Start of SOURCE MATERIAL

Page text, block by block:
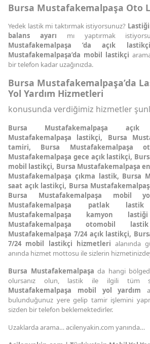
Bursa Mustafakemalpaşa Oto
Yedek lastik mi taktırmak istiyorsunuz?
balans ayarı mı yaptırmak
Mustafakemalpaşa ’da açık
Mustafakemalpaşa’da mobil lastikçi
bir telefon kadar uzağınızda.
Bursa Mustafakemalpaşa’da
Yol Yardım Hizmetleri
konusunda verdiğimiz hizmetler
Bursa Mustafakemalpaşa
Mustafakemalpaşa lastikçi, Bursa
tamiri, Bursa Mustafakemalpaşa
Mustafakemalpaşa gece açık lastikçi,
mobil lastikçi, Bursa Mustafakemalpaşa
Mustafakemalpaşa çıkma lastik, Bursa
saat açık lastikçi, Bursa
Bursa Mustafakemalpaşa mobil
Mustafakemalpaşa patlak
Mustafakemalpaşa kamyon
Mustafakemalpaşa otomobil
Mustafakemalpaşa 7/24 açık lastikçi,
7/24 mobil lastikçi hizmetlerialanında
anında hizmet mottosu ile sizlerin
Bursa Mustafakemalpaşa da hangi
olursanız olun, lastik ile ilgili tüm
Mustafakemalpaşa mobil yol yardım
bulunduğunuz yere gelip tamir işlemini
sizden bir telefon beklemektedirler.
Uzaklarda arama… acilenyakin.com yanında…
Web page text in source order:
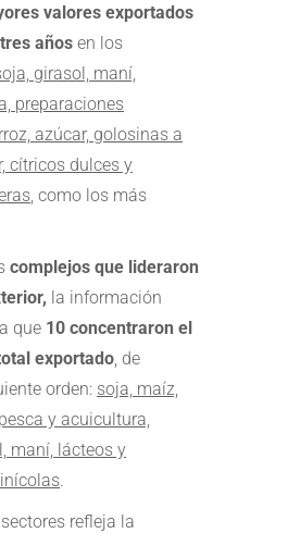
valores exportados
años en los
girasol, maní,
preparaciones
azúcar, golosinas a
cítricos dulces y
, como los más
complejos que lideraron
la información
que 10 concentraron el
exportado , de
orden: soja, maíz,
y acuicultura,
maní, lácteos y
.
refleja la
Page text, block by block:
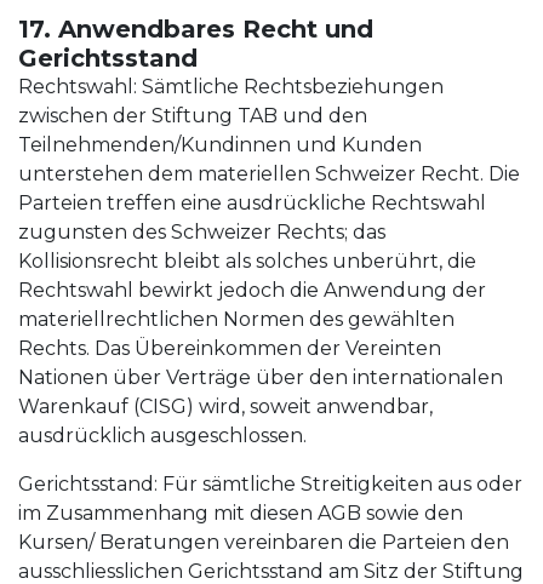
17. Anwendbares Recht und
Gerichtsstand
Rechtswahl: Sämtliche Rechtsbeziehungen
zwischen der Stiftung TAB und den
Teilnehmenden/Kundinnen und Kunden
unterstehen dem materiellen Schweizer Recht. Die
Parteien treffen eine ausdrückliche Rechtswahl
zugunsten des Schweizer Rechts; das
Kollisionsrecht bleibt als solches unberührt, die
Rechtswahl bewirkt jedoch die Anwendung der
materiellrechtlichen Normen des gewählten
Rechts. Das Übereinkommen der Vereinten
Nationen über Verträge über den internationalen
Warenkauf (CISG) wird, soweit anwendbar,
ausdrücklich ausgeschlossen.
Gerichtsstand: Für sämtliche Streitigkeiten aus oder
im Zusammenhang mit diesen AGB sowie den
Kursen/ Beratungen vereinbaren die Parteien den
ausschliesslichen Gerichtsstand am Sitz der Stiftung
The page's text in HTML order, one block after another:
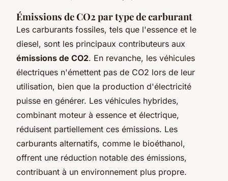
Émissions de CO2 par type de carburant
Les carburants fossiles, tels que l'essence et le
diesel, sont les principaux contributeurs aux
émissions de CO2. En revanche, les véhicules
électriques n'émettent pas de CO2 lors de leur
utilisation, bien que la production d'électricité
puisse en générer. Les véhicules hybrides,
combinant moteur à essence et électrique,
réduisent partiellement ces émissions. Les
carburants alternatifs, comme le bioéthanol,
offrent une réduction notable des émissions,
contribuant à un environnement plus propre.
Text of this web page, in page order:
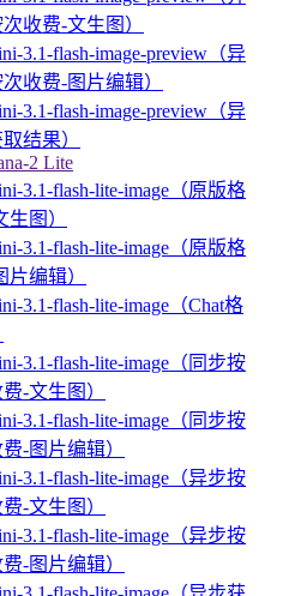
收费-文生图）
3.1-flash-image-preview（异
收费-图片编辑）
3.1-flash-image-preview（异
结果）
2 Lite
3.1-flash-lite-image（原版格
生图）
3.1-flash-lite-image（原版格
片编辑）
3.1-flash-lite-image（Chat格
3.1-flash-lite-image（同步按
-文生图）
3.1-flash-lite-image（同步按
-图片编辑）
3.1-flash-lite-image（异步按
-文生图）
3.1-flash-lite-image（异步按
-图片编辑）

End of SOURCE MATERIAL

▸ WORK ITEM: Copy word for word every line from the one holding "Nationen über Verträge" to the end of the listing, both ends included, but do not copy any pictures.

▸ RESULT FOR THIS EXERCISE:
Nationen über Verträge über den internationalen
Warenkauf (CISG) wird, soweit anwendbar,
ausdrücklich ausgeschlossen.
Gerichtsstand: Für sämtliche Streitigkeiten aus oder
im Zusammenhang mit diesen AGB sowie den
Kursen/ Beratungen vereinbaren die Parteien den
ausschliesslichen Gerichtsstand am Sitz der Stiftung
The page's text in HTML order, one block after another:
Émissions de CO2 par type de carburant
Les carburants fossiles, tels que l'essence et le
diesel, sont les principaux contributeurs aux
émissions de CO2. En revanche, les véhicules
électriques n'émettent pas de CO2 lors de leur
utilisation, bien que la production d'électricité
puisse en générer. Les véhicules hybrides,
combinant moteur à essence et électrique,
réduisent partiellement ces émissions. Les
carburants alternatifs, comme le bioéthanol,
offrent une réduction notable des émissions,
contribuant à un environnement plus propre.
Text of this web page, in page order:
收费-文生图）
3.1-flash-image-preview（异
收费-图片编辑）
3.1-flash-image-preview（异
结果）
2 Lite
3.1-flash-lite-image（原版格
生图）
3.1-flash-lite-image（原版格
片编辑）
3.1-flash-lite-image（Chat格
3.1-flash-lite-image（同步按
-文生图）
3.1-flash-lite-image（同步按
-图片编辑）
3.1-flash-lite-image（异步按
-文生图）
3.1-flash-lite-image（异步按
-图片编辑）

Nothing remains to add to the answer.